Problem to work on: Transcribe the records in full; omit images.

Information supplied:
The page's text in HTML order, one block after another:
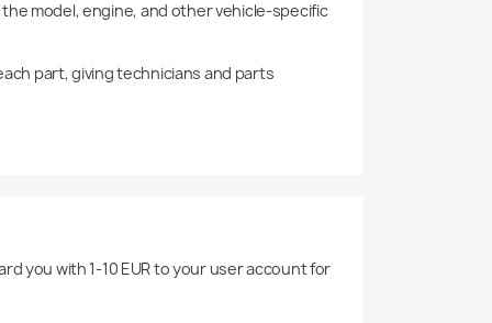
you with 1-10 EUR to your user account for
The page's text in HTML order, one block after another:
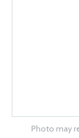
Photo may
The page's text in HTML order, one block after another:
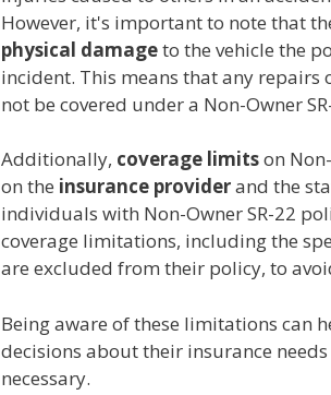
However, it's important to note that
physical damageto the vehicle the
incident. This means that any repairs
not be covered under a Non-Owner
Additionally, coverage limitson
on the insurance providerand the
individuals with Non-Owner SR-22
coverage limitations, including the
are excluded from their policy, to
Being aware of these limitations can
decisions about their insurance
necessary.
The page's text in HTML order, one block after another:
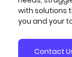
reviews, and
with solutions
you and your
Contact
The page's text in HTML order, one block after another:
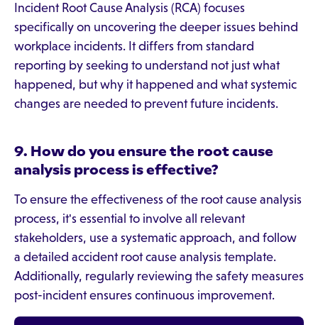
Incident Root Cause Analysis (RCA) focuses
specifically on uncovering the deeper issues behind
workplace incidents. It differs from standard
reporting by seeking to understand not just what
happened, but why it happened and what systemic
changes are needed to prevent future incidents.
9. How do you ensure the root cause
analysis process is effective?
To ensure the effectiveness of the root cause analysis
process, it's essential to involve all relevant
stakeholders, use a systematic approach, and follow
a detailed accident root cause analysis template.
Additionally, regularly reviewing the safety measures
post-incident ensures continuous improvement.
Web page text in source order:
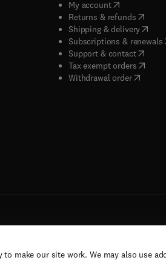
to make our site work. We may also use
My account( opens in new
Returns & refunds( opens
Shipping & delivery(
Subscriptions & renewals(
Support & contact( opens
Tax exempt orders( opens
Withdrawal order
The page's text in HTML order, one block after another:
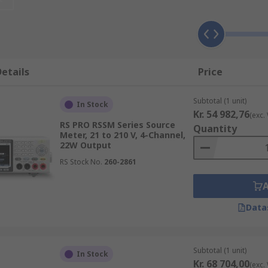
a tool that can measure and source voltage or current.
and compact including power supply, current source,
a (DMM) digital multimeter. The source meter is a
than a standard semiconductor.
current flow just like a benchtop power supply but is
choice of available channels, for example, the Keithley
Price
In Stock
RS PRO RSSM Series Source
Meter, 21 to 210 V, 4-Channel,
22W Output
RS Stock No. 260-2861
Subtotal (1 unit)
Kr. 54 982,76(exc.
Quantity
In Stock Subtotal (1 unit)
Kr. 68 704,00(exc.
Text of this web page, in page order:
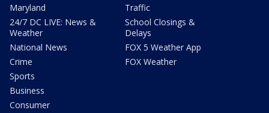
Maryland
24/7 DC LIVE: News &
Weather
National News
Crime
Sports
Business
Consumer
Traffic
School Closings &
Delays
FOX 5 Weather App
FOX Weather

Answer for the task:
The page's text in HTML order, one block after another:
you with 1-10 EUR to your user account for
The page's text in HTML order, one block after another:
Photo may
The page's text in HTML order, one block after another:
However, it's important to note that
physical damageto the vehicle the
incident. This means that any repairs
not be covered under a Non-Owner
Additionally, coverage limitson
on the insurance providerand the
individuals with Non-Owner SR-22
coverage limitations, including the
are excluded from their policy, to
Being aware of these limitations can
decisions about their insurance
necessary.
The page's text in HTML order, one block after another:
reviews, and
with solutions
you and your
Contact
The page's text in HTML order, one block after another:
Incident Root Cause Analysis (RCA) focuses
specifically on uncovering the deeper issues behind
workplace incidents. It differs from standard
reporting by seeking to understand not just what
happened, but why it happened and what systemic
changes are needed to prevent future incidents.
9. How do you ensure the root cause
analysis process is effective?
To ensure the effectiveness of the root cause analysis
process, it's essential to involve all relevant
stakeholders, use a systematic approach, and follow
a detailed accident root cause analysis template.
Additionally, regularly reviewing the safety measures
post-incident ensures continuous improvement.
Web page text in source order:
to make our site work. We may also use
My account( opens in new
Returns & refunds( opens
Shipping & delivery(
Subscriptions & renewals(
Support & contact( opens
Tax exempt orders( opens
Withdrawal order
The page's text in HTML order, one block after another:
a tool that can measure and source voltage or current.
and compact including power supply, current source,
a (DMM) digital multimeter. The source meter is a
than a standard semiconductor.
current flow just like a benchtop power supply but is
choice of available channels, for example, the Keithley
Price
In Stock
RS PRO RSSM Series Source
Meter, 21 to 210 V, 4-Channel,
22W Output
RS Stock No. 260-2861
Subtotal (1 unit)
Kr. 54 982,76(exc.
Quantity
In Stock Subtotal (1 unit)
Kr. 68 704,00(exc.
Text of this web page, in page order:
Maryland
24/7 DC LIVE: News &
Weather
National News
Crime
Sports
Business
Consumer
Traffic
School Closings &
Delays
FOX 5 Weather App
FOX Weather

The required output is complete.